Brightwell-cum-Sotwell is a pretty village in Oxfordshire close to Wallingford, located just off the A4130 road which by-passes the village.  The unusual name of the village dates from 1948, when the two separate villages of Brightwell and Sotwell were combined.  It has many picturesque black and white thatched cottages dating back to Tudor times.  The Norman Domesday Book records the two villages as having seventy families living there and two mills, but these cannot be identified.

In the centre of the village is the Red Lion, a 16th century thatched pub and restaurant, which has been commended by the Campaign for Real Ale.  It suffered a major fire in 2001 and after extensive repair work, reopened a year later.  As the village is the result of two parishes merging, there are churches in Brightwell and Sotwell.  St. Agatha’s Church in Brightwell was founded in 1153 on the site of an earlier church.  Some traces of the original building are still visible.  The tower was rebuilt about 1797 and the church generally was restored in 1858 and 1884.  St. James Church is a little church built in 1158 in the form of a chapel.  It was rebuilt in 1884, but it retained features of the original building, including an open roof of oak timbers.

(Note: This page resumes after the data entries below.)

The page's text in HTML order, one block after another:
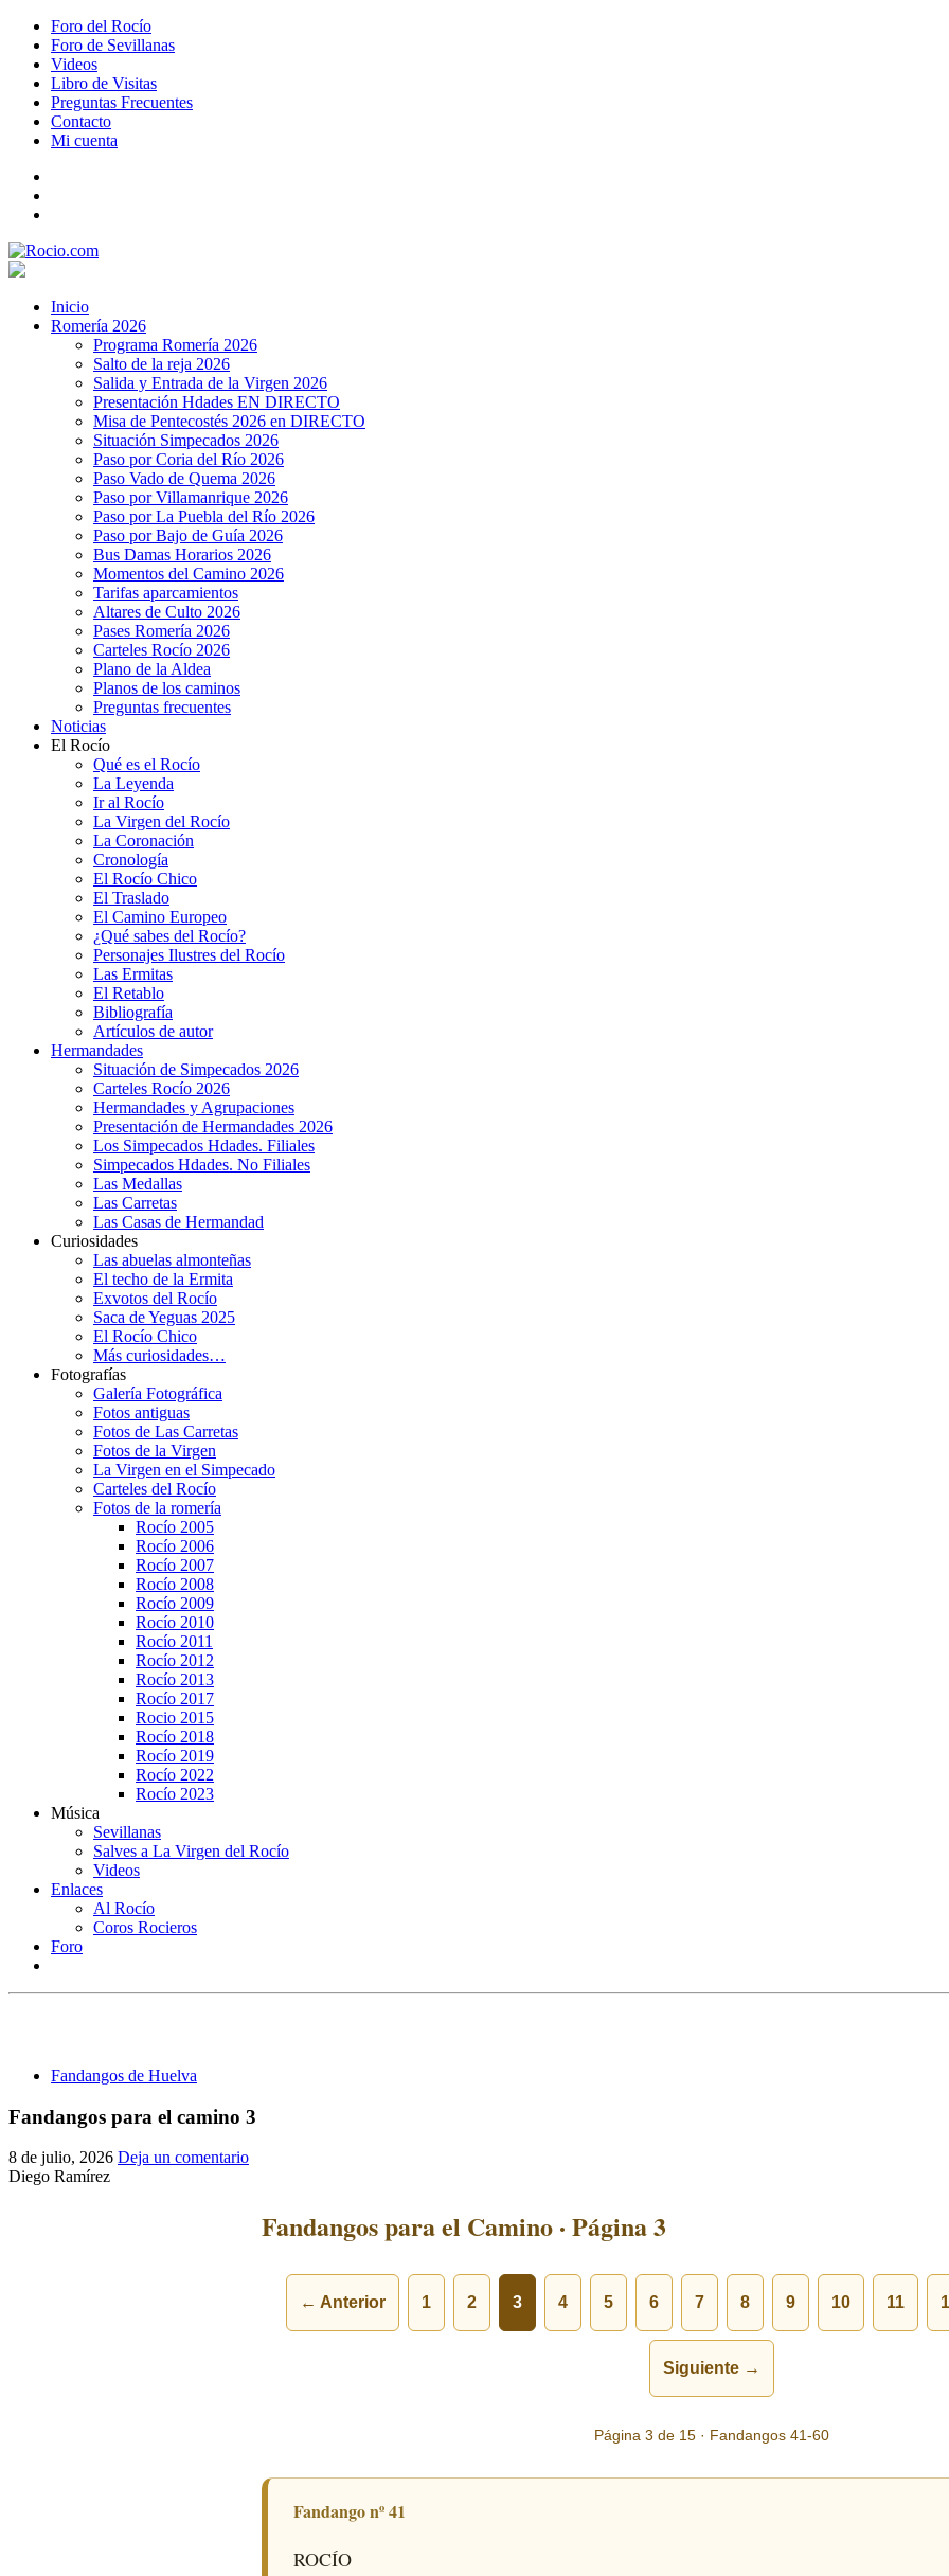
Foro del Rocío
Foro de Sevillanas
Videos
Libro de Visitas
Preguntas Frecuentes
Contacto
Mi cuenta
Inicio
Romería 2026
Programa Romería 2026
Salto de la reja 2026
Salida y Entrada de la Virgen 2026
Presentación Hdades EN DIRECTO
Misa de Pentecostés 2026 en DIRECTO
Situación Simpecados 2026
Paso por Coria del Río 2026
Paso Vado de Quema 2026
Paso por Villamanrique 2026
Paso por La Puebla del Río 2026
Paso por Bajo de Guía 2026
Bus Damas Horarios 2026
Momentos del Camino 2026
Tarifas aparcamientos
Altares de Culto 2026
Pases Romería 2026
Carteles Rocío 2026
Plano de la Aldea
Planos de los caminos
Preguntas frecuentes
Noticias
El Rocío
Qué es el Rocío
La Leyenda
Ir al Rocío
La Virgen del Rocío
La Coronación
Cronología
El Rocío Chico
El Traslado
El Camino Europeo
¿Qué sabes del Rocío?
Personajes Ilustres del Rocío
Las Ermitas
El Retablo
Bibliografía
Artículos de autor
Hermandades
Situación de Simpecados 2026
Carteles Rocío 2026
Hermandades y Agrupaciones
Presentación de Hermandades 2026
Los Simpecados Hdades. Filiales
Simpecados Hdades. No Filiales
Las Medallas
Las Carretas
Las Casas de Hermandad
Curiosidades
Las abuelas almonteñas
El techo de la Ermita
Exvotos del Rocío
Saca de Yeguas 2025
El Rocío Chico
Más curiosidades…
Fotografías
Galería Fotográfica
Fotos antiguas
Fotos de Las Carretas
Fotos de la Virgen
La Virgen en el Simpecado
Carteles del Rocío
Fotos de la romería
Rocío 2005
Rocío 2006
Rocío 2007
Rocío 2008
Rocío 2009
Rocío 2010
Rocío 2011
Rocío 2012
Rocío 2013
Rocío 2017
Rocio 2015
Rocío 2018
Rocío 2019
Rocío 2022
Rocío 2023
Música
Sevillanas
Salves a La Virgen del Rocío
Videos
Enlaces
Al Rocío
Coros Rocieros
Foro
Fandangos de Huelva
Fandangos para el camino 3
8 de julio, 2026 Deja un comentario
Diego Ramírez
Fandangos para el Camino · Página 3
← Anterior 1 2 3 4 5 6 7 8 9 10 11
Siguiente →
Página 3 de 15 · Fandangos 41-60
Fandango nº 41
ROCÍO
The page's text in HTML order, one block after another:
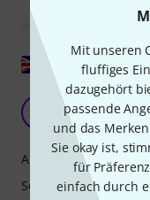
Mit unseren
fluffiges
dazugehört
passende
und das
Sie okay ist,
für
einfach durch
Original zeigen
Unglaublich
Ansprache
Sound
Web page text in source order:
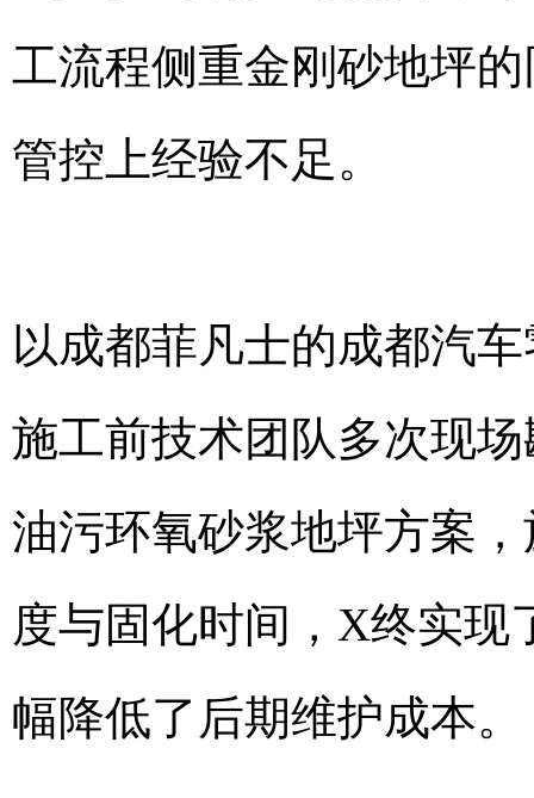
工流程侧重金刚砂地坪
管控上经验不足。
以成都菲凡士的成都汽
施工前技术团队多次现
油污环氧砂浆地坪方案
度与固化时间，X终实现
幅降低了后期维护成本。
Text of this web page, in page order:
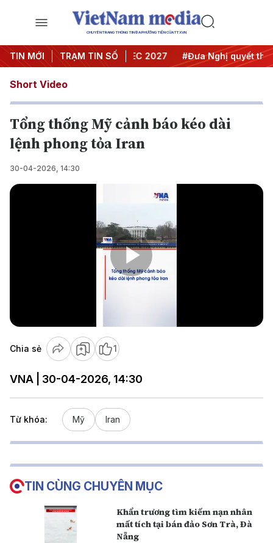
CHUYÊN TRANG THÔNG TIN ĐA PHƯƠNG TIỆN CỦA TTXVN
TIN MỚI TRẠM TIN SỐ
nghị Trung ương 3 #APEC 2027 #Đưa Nghị quyết thành
Short Video
Tổng thống Mỹ cảnh báo kéo dài
lệnh phong tỏa Iran
30-04-2026, 14:30
Play
Video
Chia sẻ 1
VNA | 30-04-2026, 14:30
Từ khóa: Mỹ Iran
TIN CÙNG CHUYÊN MỤC
Khẩn trương tìm kiếm nạn nhân
mất tích tại bán đảo Sơn Trà, Đà
Nẵng
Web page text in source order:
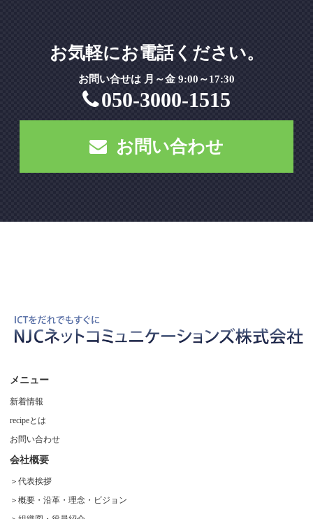
お気軽にお電話ください。
お問い合せは 月～金 9:00～17:30
050-3000-1515
お問い合わせ
メニュー
新着情報
recipeとは
お問い合わせ
会社概要
代表挨拶
概要・沿革・理念・ビジョン
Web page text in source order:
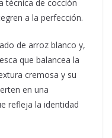
técnica de cocción
a la perfección.
de arroz blanco y,
que balancea la
cremosa y su
en una
refleja la identidad

The first village school was built by the Reverend Marmaduke Thompson in 1841 and it was then replaced by the Reverend John Haldane Stewart in 1870.  A clock tower was added in 1874.  When the school moved in 1975, this building became the village hall.

Dr. Edward Bach moved to Mount Vernon cottage in 1934, but died a year later.  He is buried in St. James Churchyard.  Bach Flower Remedies are renowned across the world.  He created homeopathic treatments from the wild flowers in his garden.